-- Provided data --

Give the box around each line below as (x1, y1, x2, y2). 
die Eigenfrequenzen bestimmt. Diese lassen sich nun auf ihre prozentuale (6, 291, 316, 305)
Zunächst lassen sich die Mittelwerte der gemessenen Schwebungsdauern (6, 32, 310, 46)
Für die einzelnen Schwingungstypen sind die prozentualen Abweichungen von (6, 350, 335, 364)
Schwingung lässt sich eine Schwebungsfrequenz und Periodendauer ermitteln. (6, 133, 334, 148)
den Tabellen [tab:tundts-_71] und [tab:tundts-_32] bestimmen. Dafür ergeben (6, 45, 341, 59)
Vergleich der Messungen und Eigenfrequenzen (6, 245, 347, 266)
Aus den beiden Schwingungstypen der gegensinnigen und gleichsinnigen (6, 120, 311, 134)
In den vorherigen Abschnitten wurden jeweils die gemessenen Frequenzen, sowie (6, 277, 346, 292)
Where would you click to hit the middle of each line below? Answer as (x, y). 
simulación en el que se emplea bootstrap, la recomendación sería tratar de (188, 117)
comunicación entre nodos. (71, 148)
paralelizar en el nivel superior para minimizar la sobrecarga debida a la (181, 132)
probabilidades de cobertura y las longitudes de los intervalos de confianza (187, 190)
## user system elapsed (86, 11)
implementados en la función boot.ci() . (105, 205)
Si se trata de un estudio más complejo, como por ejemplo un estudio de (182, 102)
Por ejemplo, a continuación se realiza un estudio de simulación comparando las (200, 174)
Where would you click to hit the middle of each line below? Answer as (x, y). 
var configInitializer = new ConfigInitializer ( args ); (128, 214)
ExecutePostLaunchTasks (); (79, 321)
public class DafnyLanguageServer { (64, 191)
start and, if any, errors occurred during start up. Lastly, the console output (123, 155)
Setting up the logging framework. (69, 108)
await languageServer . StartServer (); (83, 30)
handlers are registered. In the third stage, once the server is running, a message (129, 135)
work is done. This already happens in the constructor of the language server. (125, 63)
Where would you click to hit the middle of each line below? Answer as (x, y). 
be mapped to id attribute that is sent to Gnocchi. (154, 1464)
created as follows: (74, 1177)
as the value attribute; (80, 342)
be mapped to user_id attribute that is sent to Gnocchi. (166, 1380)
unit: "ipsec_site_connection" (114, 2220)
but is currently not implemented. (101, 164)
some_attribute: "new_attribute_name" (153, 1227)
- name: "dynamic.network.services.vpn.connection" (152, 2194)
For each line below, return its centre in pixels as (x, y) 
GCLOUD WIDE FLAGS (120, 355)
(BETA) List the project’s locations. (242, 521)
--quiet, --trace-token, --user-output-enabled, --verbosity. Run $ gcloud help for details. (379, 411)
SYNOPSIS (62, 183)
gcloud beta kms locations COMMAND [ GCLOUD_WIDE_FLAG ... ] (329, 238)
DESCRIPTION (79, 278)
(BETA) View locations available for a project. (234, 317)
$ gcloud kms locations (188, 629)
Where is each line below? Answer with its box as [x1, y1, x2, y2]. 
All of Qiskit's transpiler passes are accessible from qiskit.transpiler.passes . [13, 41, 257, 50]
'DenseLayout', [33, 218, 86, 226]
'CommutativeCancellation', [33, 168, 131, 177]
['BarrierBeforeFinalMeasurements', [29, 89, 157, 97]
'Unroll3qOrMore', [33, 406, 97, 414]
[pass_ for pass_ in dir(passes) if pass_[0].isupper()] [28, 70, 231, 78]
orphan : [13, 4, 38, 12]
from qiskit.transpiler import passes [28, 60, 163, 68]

-- What you will do --
Report the tally of lines in the material holding "locations", and add nothing to it.

-- Response --
4